Nous sommes de retour avec une nouvelle collection d’œuvres de nos jeunes artistes ! Nous avons observé et recherché les meilleures histoires, voici notre sélection !

Ulysse chez les Cyclopes par Thalia, chapitre 1 :

L’île des cyclopes est couverte de forêts où se multiplient les chèvres sauvages. Son port est sûr, et on n’y a besoin ni de cordes, ni d’ancres jetées, ni de lier les câbles ; et les marins peuvent y rester aussi longtemps que leur âme le désire et attendre le vent. C’est là que nous fûmes poussés, et un Dieu nous y conduisit pendant une nuit obscure. 


Je dis à tous mes compagnons : « Restez ici, mes chers compagnons. Moi, avec ma nef et mes rameurs, j’irai voir quels sont ces hommes, s’ils sont injurieux, sauvages et injustes, ou s’ils sont hospitaliers et craignant les Dieux. » Mes compagnons montèrent sur la nef et frappèrent la blanche mer de leurs avirons.

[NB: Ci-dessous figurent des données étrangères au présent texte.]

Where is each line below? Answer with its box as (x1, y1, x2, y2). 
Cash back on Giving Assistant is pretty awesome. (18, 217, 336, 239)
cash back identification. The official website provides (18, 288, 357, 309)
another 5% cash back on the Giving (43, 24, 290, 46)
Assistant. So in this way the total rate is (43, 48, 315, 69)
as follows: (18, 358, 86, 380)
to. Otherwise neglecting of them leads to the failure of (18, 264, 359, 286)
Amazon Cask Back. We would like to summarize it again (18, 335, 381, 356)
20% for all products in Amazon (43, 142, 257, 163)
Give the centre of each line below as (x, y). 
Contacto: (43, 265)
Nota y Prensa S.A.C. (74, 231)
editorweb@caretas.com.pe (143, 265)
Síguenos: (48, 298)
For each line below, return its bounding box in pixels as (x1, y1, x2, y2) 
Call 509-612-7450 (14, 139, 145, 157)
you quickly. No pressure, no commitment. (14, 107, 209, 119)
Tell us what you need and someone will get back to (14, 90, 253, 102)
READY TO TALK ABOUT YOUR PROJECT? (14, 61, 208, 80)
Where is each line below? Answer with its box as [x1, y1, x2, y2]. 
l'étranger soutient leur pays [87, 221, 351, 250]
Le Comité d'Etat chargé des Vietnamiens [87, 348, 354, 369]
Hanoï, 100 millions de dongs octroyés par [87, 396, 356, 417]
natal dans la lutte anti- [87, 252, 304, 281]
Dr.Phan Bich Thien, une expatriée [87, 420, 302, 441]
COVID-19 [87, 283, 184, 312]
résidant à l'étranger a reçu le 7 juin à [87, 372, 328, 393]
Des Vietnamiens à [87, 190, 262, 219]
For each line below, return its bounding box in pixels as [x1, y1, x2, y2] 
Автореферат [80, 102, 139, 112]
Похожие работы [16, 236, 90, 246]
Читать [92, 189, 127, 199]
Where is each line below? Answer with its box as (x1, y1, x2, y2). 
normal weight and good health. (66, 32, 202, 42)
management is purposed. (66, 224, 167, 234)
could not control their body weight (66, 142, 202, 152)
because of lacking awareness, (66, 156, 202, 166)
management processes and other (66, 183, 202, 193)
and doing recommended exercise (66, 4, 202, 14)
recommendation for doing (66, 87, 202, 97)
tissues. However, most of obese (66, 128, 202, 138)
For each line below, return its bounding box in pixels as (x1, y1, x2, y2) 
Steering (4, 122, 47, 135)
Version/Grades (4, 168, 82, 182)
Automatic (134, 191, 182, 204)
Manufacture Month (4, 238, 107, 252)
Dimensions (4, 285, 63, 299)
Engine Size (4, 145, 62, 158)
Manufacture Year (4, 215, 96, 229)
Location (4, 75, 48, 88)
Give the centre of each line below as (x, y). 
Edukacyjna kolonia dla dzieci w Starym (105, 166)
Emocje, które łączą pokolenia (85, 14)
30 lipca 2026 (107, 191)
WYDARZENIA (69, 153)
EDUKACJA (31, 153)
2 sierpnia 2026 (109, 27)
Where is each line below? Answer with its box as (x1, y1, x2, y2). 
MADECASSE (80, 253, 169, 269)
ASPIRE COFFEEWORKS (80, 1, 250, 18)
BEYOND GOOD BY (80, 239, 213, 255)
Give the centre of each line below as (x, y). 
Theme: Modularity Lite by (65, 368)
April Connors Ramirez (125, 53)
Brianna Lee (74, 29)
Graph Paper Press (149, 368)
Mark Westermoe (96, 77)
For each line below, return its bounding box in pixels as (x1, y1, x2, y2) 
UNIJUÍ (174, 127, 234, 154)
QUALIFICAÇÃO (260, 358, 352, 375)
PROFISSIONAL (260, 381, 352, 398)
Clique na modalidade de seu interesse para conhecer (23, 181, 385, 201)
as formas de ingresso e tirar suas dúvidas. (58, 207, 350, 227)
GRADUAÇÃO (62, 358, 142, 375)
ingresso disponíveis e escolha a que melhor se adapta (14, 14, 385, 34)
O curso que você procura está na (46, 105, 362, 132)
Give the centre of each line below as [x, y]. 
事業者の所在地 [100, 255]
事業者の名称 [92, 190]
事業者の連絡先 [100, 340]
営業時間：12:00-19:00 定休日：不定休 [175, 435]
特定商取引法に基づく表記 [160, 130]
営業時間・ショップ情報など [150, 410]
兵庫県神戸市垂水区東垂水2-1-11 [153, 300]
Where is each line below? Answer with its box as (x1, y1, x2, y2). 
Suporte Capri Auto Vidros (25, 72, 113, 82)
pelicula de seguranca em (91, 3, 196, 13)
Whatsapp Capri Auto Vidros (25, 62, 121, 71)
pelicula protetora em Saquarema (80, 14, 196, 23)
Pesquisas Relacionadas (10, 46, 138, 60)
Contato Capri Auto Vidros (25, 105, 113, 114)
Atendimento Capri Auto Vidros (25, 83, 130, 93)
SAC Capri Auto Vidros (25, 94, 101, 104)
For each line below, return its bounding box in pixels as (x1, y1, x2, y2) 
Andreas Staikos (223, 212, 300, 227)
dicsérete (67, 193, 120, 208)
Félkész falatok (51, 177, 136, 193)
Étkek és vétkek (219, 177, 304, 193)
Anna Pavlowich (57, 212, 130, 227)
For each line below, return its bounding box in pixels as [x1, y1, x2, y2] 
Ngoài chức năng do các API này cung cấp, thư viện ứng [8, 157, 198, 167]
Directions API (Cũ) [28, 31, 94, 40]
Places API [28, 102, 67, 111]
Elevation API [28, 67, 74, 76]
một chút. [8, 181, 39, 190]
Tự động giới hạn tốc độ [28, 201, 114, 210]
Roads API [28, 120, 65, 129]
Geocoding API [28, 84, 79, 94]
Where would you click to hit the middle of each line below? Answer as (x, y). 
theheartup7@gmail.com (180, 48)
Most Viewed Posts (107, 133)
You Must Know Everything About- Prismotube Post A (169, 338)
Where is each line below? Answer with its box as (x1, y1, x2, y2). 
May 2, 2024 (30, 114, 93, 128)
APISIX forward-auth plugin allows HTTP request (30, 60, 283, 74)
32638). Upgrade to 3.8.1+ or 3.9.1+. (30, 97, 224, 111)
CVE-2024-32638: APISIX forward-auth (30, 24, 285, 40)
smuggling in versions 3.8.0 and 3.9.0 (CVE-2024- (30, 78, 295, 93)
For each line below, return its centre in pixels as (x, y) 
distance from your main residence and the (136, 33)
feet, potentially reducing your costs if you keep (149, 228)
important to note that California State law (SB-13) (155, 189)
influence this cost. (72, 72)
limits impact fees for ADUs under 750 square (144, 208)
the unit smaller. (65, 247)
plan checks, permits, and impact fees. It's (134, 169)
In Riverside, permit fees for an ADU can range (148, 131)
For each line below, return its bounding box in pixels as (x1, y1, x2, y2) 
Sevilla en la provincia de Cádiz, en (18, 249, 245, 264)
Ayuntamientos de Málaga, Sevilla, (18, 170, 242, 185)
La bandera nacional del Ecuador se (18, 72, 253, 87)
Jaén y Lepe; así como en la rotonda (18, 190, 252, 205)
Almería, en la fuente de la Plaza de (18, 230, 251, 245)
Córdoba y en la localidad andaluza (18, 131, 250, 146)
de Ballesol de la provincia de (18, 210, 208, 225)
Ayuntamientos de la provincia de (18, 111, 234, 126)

Quand nous fûmes parvenus à cette terre prochaine, nous vîmes, à son extrémité, une haute caverne ombragée de lauriers, près de la mer. Et là, reposaient de nombreux troupeaux de brebis et de chèvres. Là habitait un homme géant qui, seul et loin de tous, menait paître ses troupeaux, et ne se mêlait point aux autres, mais vivait à l’écart, faisant le mal.

Et c’était un monstre prodigieux, non semblable à un homme qui mange le pain, mais au faîte boisé d’une haute montagne, qui se dresse, seul, au milieu des autres sommets.J’ordonnai à mes chers compagnons de rester auprès de la nef et de la garder. Et j’en choisis douze des plus braves, et je partis, emportant une outre de peau de chèvre, pleine d’un doux vin noir.

Le cyclope était grand, les épaules carrées avec une musculature comme celle d’un tigre. Sa peau paraissait rugueuse. Il était doté d’un seul œil mais, il semblait aussi grand que les deux réunis.  Sa mâchoire aussi était immense, il pouvait sans aucun doute nous fourrer tous en même temps dans son énorme bouche. Ses longs cheveux en pagaille le rendaient encore plus effrayant. Sa chevelure ressemblait comme une goutte d’eau à la crinière d’un lion. C’était sans aucun doute un horrible personnage.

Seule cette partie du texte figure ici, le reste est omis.